Knowing When Not To Hold ‘Em

A wise man once said, “You’ve got to know when to hold ‘em, know when to fold ‘em, know when to walk away, know when to run.” Unfortunately, Kenny Rogers was not consulted in our government’s bank bailout effort, so far as we know.

Earlier this week, Treasury Secretary Timothy Geithner told the Congressional Oversight Panel overseeing the Troubled Asset Relief Program (TARP) that it makes sense to allow some banks to repay TARP money early.

The banks want to get out from under TARP restrictions as quickly as possible, which may seem like a positive sign though some would argue this would delay the return of a healthy credit market. 

And banks are asking to be allowed to pay off loans early and without penalties for an early exit. Try doing that with your mortgage and see what these banks tell you. Banks are asking the government to cut them a big break at the same time such breaks are hard to come by for businesses seeking loans or unemployed homeowners hoping to stave off foreclosure.

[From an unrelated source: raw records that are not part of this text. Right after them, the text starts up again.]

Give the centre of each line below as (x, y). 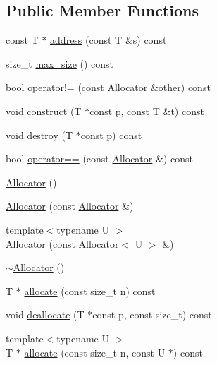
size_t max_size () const (60, 63)
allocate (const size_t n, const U (95, 352)
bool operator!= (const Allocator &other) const (108, 87)
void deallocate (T (45, 315)
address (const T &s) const (108, 40)
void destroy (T (39, 134)
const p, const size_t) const (152, 315)
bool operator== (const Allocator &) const (99, 158)

Part of their case is that the TARP money comes with lots of strings attached, including strings that were attached after the banks agreed to take the money, such as restrictions on bonuses and other pay imposed after public outrage over the AIG bonuses.

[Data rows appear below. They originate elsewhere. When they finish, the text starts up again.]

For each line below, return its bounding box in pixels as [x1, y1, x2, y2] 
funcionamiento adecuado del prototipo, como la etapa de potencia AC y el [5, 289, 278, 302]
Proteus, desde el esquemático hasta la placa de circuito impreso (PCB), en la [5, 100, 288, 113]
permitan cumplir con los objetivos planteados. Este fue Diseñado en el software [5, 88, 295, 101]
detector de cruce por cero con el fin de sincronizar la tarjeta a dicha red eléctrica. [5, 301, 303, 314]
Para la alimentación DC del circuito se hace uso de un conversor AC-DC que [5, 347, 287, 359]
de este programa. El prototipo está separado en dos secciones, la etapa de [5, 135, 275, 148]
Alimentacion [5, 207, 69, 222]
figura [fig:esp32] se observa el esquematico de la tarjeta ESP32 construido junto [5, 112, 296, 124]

On one hand, it makes sense for the government to deny requests to pay the money back early. The U.S. government gave TARP money out in exchange for equity stakes. Shouldn’t taxpayers get more for their money? If our tax dollars are going to be used to prop up banks, why shouldn’t the public treasury reap the reward like a smart investor?

On the other hand, the government would do better to focus on regulating the TARP program and cracking down on fraud. Holding an equity stake in a bank means the possibility of greater payback, but it also means more risk and oversight. The government didn’t catch egregious bonuses that were allowed in the first version of TARP, are we sure it will be an astute equity investor?

Times like these are times to minimize risk. If a bank can safely exit the program, take the money and be glad you got it back. The government can use this opportunity to impose conditions on an early exit from TARP. For example, a bank that exits TARP early can be prohibited from raising its credit card or mortgage interest rates past a certain level over a certain amount of time.

It is bank stability that is the primary goal of TARP, not government investment. The government is better off taking the money now, rather than try to squeeze equity from banks that may stumble later. It’s time to take our money and walk away when we can.